“Ready. Ready. Grab!”
The words of Rick Hieb echoed through the silent Mission Control Center (MCC) at the Johnson Space Center (JSC) in Houston, Texas.
The view through Space Shuttle Endeavour’s aft flight deck windows on the evening of 13 May 1992 was quite different from anything ever seen before. Not only was this the maiden voyage of NASA’s newest orbiter—a vehicle which, but for the loss of Challenger, might have remained a set of structural spares—but it also involved the first (and only) EVA with as many as three people. This mission, STS-49, commanded by Chief Astronaut Dan Brandenstein, had long been anticipated to be the most visible shuttle flight of 1992, but it demonstrated that human space flight retains the ability to deliver unexpected surprise. When the crew was announced, their mandate was to retrieve the Intelsat 603 telecommunications satellite, delivered into an improper orbit by a Commercial Titan III booster in March 1990. Spacewalkers Hieb and Pierre Thuot would venture into Endeavour’s payload bay to attach a new rocket motor, after which Intelsat 603 would be boosted into its 22,300-mile (35,900-km) geosynchronous orbit, ahead of its pivotal role in covering the 1992 Summer Olympics in Barcelona.
After the Intelsat activities, a further two spacewalks—the first with Kathy Thornton and Tom Akers, the second with Thuot and Hieb—would rehearse Space Station Freedom construction techniques. Thornton’s inclusion made her only the third woman, after Russia’s Svetlana Savitskaya and NASA’s Kathy Sullivan, to perform an EVA. It was a role for which she had previously trained in preparation for her first shuttle mission, STS-33 in November 1989. “I absolutely insisted that she be the EVA person,” STS-33 Commander Fred Gregory recalled in his NASA Oral History, “over great protest. If we had not insisted, probably a person of her size would never have done something like this. Kathy [Sullivan] was a larger woman who could fit into the suits, but Kathy Thornton was not, so we really had to force the issue.” Doubtless, Dan Brandenstein was in full agreement that Thornton, nicknamed “K.T.”, was the most appropriate choice. She would go on to fly as part of the EVA team which first serviced the Hubble Space Telescope (HST) in December 1993.
The other three astronauts involved in the STS-49 EVAs were male. Rick Hieb was already in training to fly STS-39 at the time the Intelsat 603 crew was assembled in December 1990, and Tom Akers had returned only weeks earlier from the Ulysses deployment mission, STS-41. The man in charge of the team—designated “EV1” and wearing red stripes around the legs of his pure-white space suit for identification—was Pierre Thuot. When he flew STS-36 in the spring of 1990, Thuot became the first of his class to be assigned a mission and the first to actually fly.

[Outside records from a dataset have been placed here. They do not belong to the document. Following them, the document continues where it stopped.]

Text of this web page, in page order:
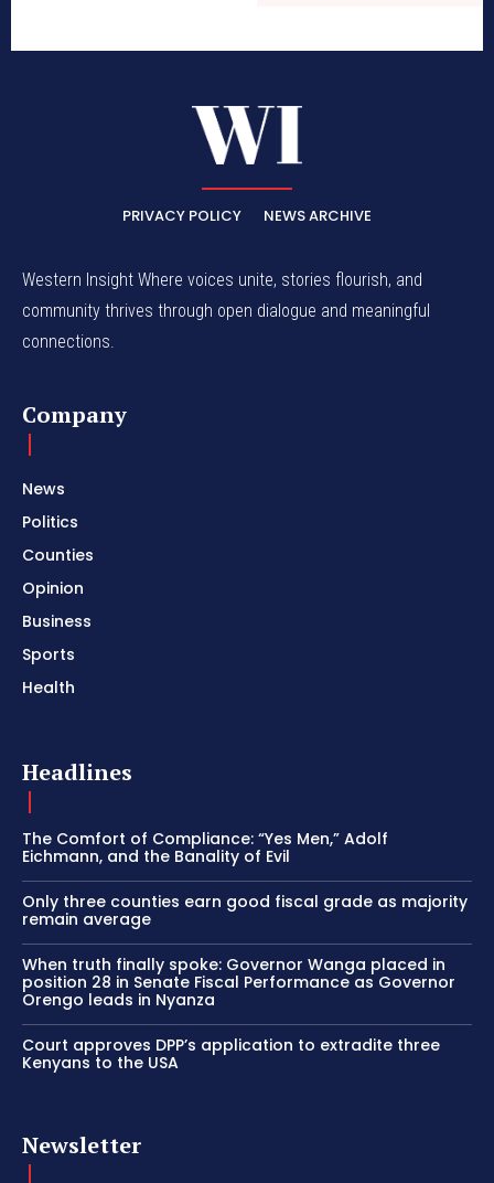
PRIVACY POLICY NEWS ARCHIVE
Western Insight Where voices unite, stories flourish, and
community thrives through open dialogue and meaningful
connections.
Company
News
Politics
Counties
Opinion
Business
Sports
Health
Headlines
The Comfort of Compliance: “Yes Men,” Adolf
Eichmann, and the Banality of Evil
Only three counties earn good fiscal grade as majority
remain average
When truth finally spoke: Governor Wanga placed in
position 28 in Senate Fiscal Performance as Governor
Orengo leads in Nyanza
Court approves DPP’s application to extradite three
Kenyans to the USA
Newsletter
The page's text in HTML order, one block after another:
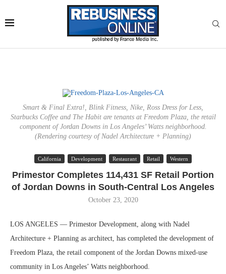
Smart & Final Extra!, Blink Fitness, Nike, Ross Dress for Less,
Starbucks Coffee and The Habit are tenants at Freedom Plaza, the retail
component of Jordan Downs in Los Angeles’ Watts neighborhood.
(Rendering courtesy of Nadel Architecture + Planning)
California Development Restaurant Retail Western
Primestor Completes 114,431 SF Retail Portion
of Jordan Downs in South-Central Los Angeles
October 23, 2020
LOS ANGELES — Primestor Development, along with Nadel
Architecture + Planning as architect, has completed the development of
Freedom Plaza, the retail component of the Jordan Downs mixed-use
community in Los Angeles’ Watts neighborhood.
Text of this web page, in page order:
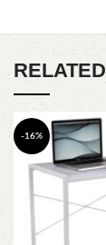
-16%
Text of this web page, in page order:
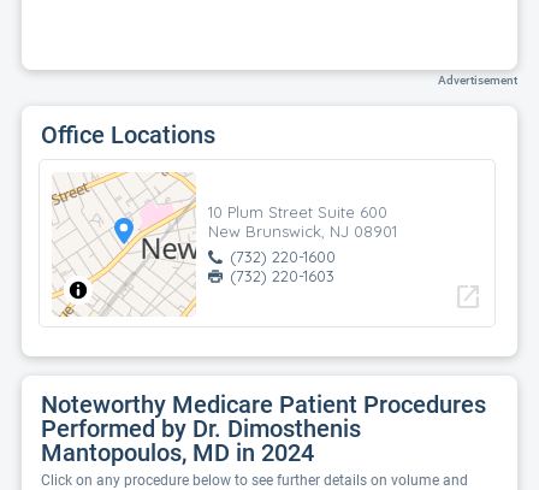
Advertisement
Office Locations
10 Plum Street Suite 600
New Brunswick, NJ 08901
(732) 220-1600
(732) 220-1603
open_in_new
Noteworthy Medicare Patient Procedures
Performed by Dr. Dimosthenis
Mantopoulos, MD in 2024
Click on any procedure below to see further details on volume and
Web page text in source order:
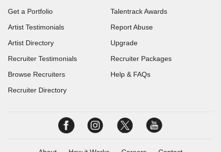
Get a Portfolio
Artist Testimonials
Artist Directory
Recruiter Testimonials
Browse Recruiters
Recruiter Directory
Talentrack Awards
Report Abuse
Upgrade
Recruiter Packages
Help & FAQs
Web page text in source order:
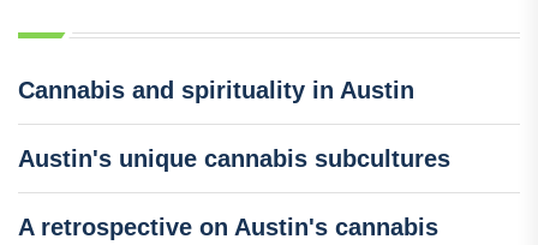
Cannabis and spirituality in Austin
Austin's unique cannabis subcultures
A retrospective on Austin's cannabis
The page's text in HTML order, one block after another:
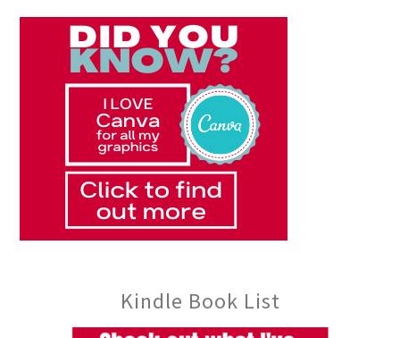
Kindle Book List
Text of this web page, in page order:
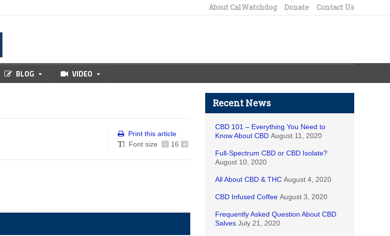
About CalWatchdog Donate Contact Us
BLOG VIDEO
Print this article
Font size
- 16 +
Recent News
CBD 101 – Everything You Need to
Know About CBD August 11, 2020
Full-Spectrum CBD or CBD Isolate?
August 10, 2020
All About CBD & THC August 4, 2020
CBD Infused Coffee August 3, 2020
Frequently Asked Question About CBD
Salves July 21, 2020
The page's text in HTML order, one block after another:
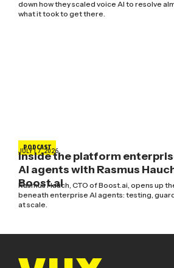
down how they scaled voice AI to resolve
what it took to get there.
PODCAST
JULY 17, 2026
Inside the platform
AI agents with Rasmus
Boost.ai
Rasmus Hauch, CTO of Boost.ai, opens up
beneath enterprise AI agents: testing,
at scale.
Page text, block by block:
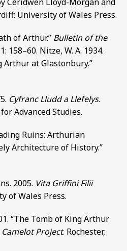
Ceridwen Lloyd-Morgan and
University of Wales Press.
of Arthur.” Bulletin of the
158–60. Nitze, W. A. 1934.
Arthur at Glastonbury.”
Cyfranc Lludd a Llefelys.
Advanced Studies.
Ruins: Arthurian
Architecture of History.”
2005. Vita Griffini Filii
of Wales Press.
“The Tomb of King Arthur
Camelot Project. Rochester,
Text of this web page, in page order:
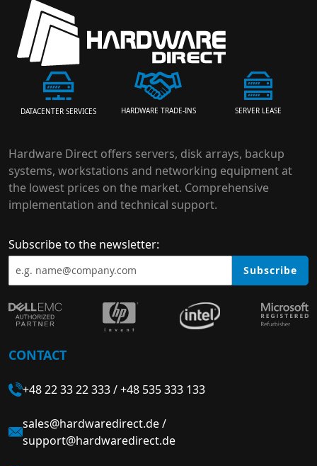
DATACENTER SERVICES HARDWARE TRADE-INS SERVER LEASE
Hardware Direct offers servers, disk arrays, backup
systems, workstations and networking equipment at
the lowest prices on the market. Comprehensive
implementation and technical support.
Subscribe to the newsletter:
Subscribe
CONTACT
+48 22 33 22 333/+48 535 333 133
sales@hardwaredirect.de/
support@hardwaredirect.de
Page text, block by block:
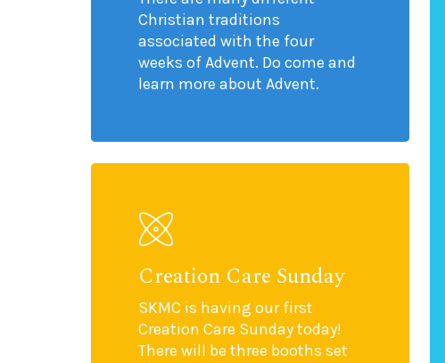
Christian traditions
associated with the four
weeks of Advent. Do come and
learn more about Advent.
Creation Care Sunday
SKMC is having our first
Creation Care Sunday today!
There will be three booths set
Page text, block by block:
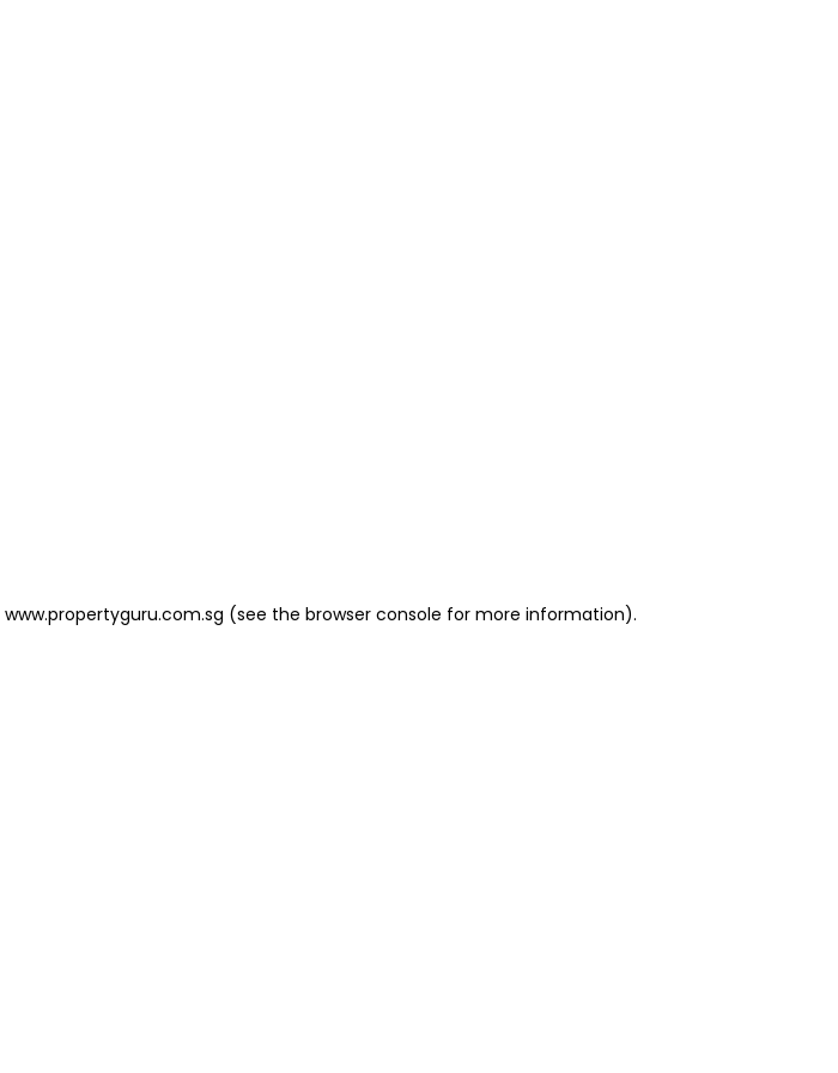
www.propertyguru.com.sg (see the browser console for more information).
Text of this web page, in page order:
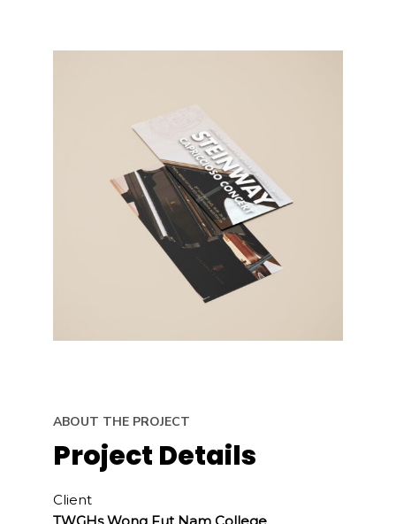
ABOUT THE PROJECT
Project Details
Client
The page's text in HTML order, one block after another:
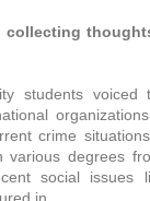
students voiced
crime
various degrees
social issues
in.
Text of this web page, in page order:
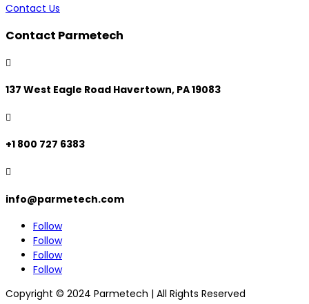
Contact Us
Contact Parmetech

137 West Eagle Road Havertown, PA 19083

+1 800 727 6383

info@parmetech.com
Follow
Follow
Follow
Follow
Copyright © 2024 Parmetech | All Rights Reserved
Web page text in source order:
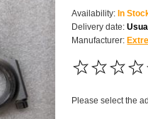
Availability: In
Delivery date:
Manufacturer:
Please select the
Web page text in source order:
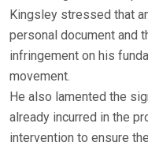
Kingsley stressed that
personal document and
infringement on his
movement.
He also lamented the
already incurred in the
intervention to ensure
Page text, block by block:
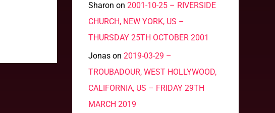
Sharon on 2001-10-25 – RIVERSIDE
CHURCH, NEW YORK, US –
THURSDAY 25TH OCTOBER 2001
Jonas on 2019-03-29 –
TROUBADOUR, WEST HOLLYWOOD,
CALIFORNIA, US – FRIDAY 29TH
MARCH 2019
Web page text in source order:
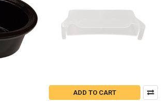
ADD TO CART
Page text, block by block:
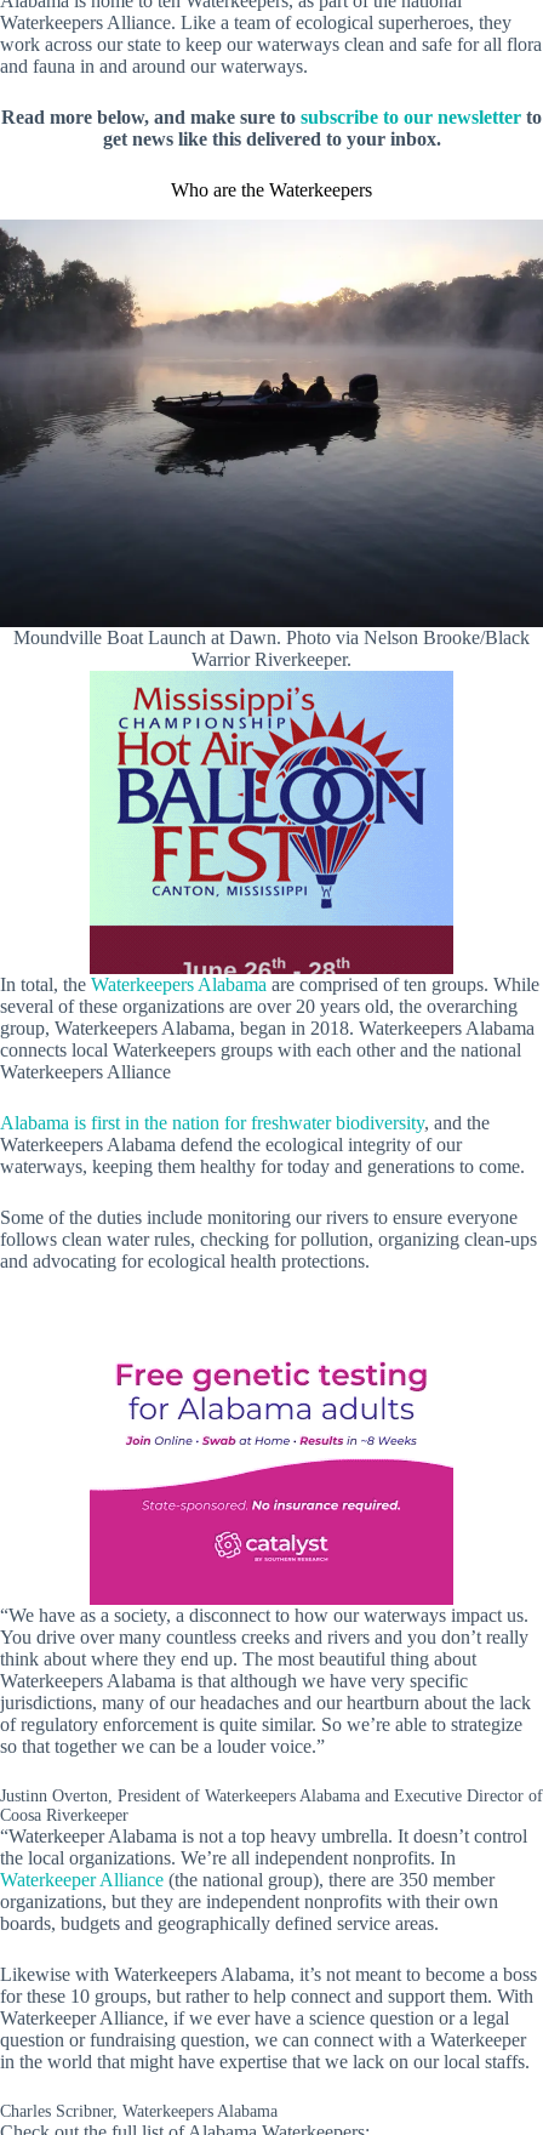
Waterkeepers Alliance. Like a team of ecological superheroes, they
work across our state to keep our waterways clean and safe for all flora
and fauna in and around our waterways.
Read more below, and make sure to subscribe to our newsletter to
get news like this delivered to your inbox.
Who are the Waterkeepers
Moundville Boat Launch at Dawn. Photo via Nelson Brooke/Black
Warrior Riverkeeper.
In total, the Waterkeepers Alabama are comprised of ten groups. While
several of these organizations are over 20 years old, the overarching
group, Waterkeepers Alabama, began in 2018. Waterkeepers Alabama
connects local Waterkeepers groups with each other and the national
Waterkeepers Alliance
Alabama is first in the nation for freshwater biodiversity, and the
Waterkeepers Alabama defend the ecological integrity of our
waterways, keeping them healthy for today and generations to come.
Some of the duties include monitoring our rivers to ensure everyone
follows clean water rules, checking for pollution, organizing clean-ups
and advocating for ecological health protections.
“We have as a society, a disconnect to how our waterways impact us.
You drive over many countless creeks and rivers and you don’t really
think about where they end up. The most beautiful thing about
Waterkeepers Alabama is that although we have very specific
jurisdictions, many of our headaches and our heartburn about the lack
of regulatory enforcement is quite similar. So we’re able to strategize
so that together we can be a louder voice.”
Justinn Overton, President of Waterkeepers Alabama and Executive Director of
Coosa Riverkeeper
“Waterkeeper Alabama is not a top heavy umbrella. It doesn’t control
the local organizations. We’re all independent nonprofits. In
Waterkeeper Alliance (the national group), there are 350 member
organizations, but they are independent nonprofits with their own
boards, budgets and geographically defined service areas.
Likewise with Waterkeepers Alabama, it’s not meant to become a boss
for these 10 groups, but rather to help connect and support them. With
Waterkeeper Alliance, if we ever have a science question or a legal
question or fundraising question, we can connect with a Waterkeeper
in the world that might have expertise that we lack on our local staffs.
Charles Scribner, Waterkeepers Alabama

If everything ran as timelined, STS-49 would thus be the first shuttle flight to feature as many as three spacewalks and the first to include two teams of spacewalkers; both of which were critical prerequisites if NASA was to execute as many as five EVAs per mission to service the Hubble Space Telescope (HST) and build Space Station Freedom. On the face of it, retrieving and repairing Intelsat 603, for all its drama, offered something of a backward glance to the shuttle’s pre-Challenger heyday and was unusual, for in the wake of the disaster it had been mandated that the reusable orbiters would henceforth not be used for commercial missions. STS-49 was thus the last of its kind. At the same time, as Space Shuttle Program Director Bob Crippen explained in June 1990, it offered “an opportunity for expanding our experience base in the planning, training and performance of EVA” by “helping preparations for Freedom.”
Others agreed that such a mission was useful for other purposes. It was “a throwback to the good old days,” said Endeavour’s first processing manager, John Talone, “when we used to go out and do these kinds of things.” Added NASA Associate Administrator for Space Flight, former astronaut Bill Lenoir: “It’s a mission we wanted to do. It gave me the opportunity to have real work that really mattered; that was going to get measured, where we either succeeded or failed.”
In the weeks and months following the botched delivery of Intelsat 603 to orbit in March 1990, prime contractor Hughes entered into a contract with NASA, worth in excess of $90 million, for the shuttle to reboost the satellite. Two possible scenarios quickly gained prominence: either to attach a new perigee kick motor or retrieve Intelsat and bring it back to Earth for refurbishment. Concerns about the extent to which the satellite’s surfaces might degrade over two years were allayed by the test flight of several solar array sample “coupons,” attached to Discovery’s Remote Manipulator System (RMS) mechanical arm during the STS-41 mission in October 1990. These were exposed to the harsh atomic oxygen environment for a minimum of 23 hours, with few ill-effects. Two months later, in December, the STS-49 crew was named to conduct the audacious salvage.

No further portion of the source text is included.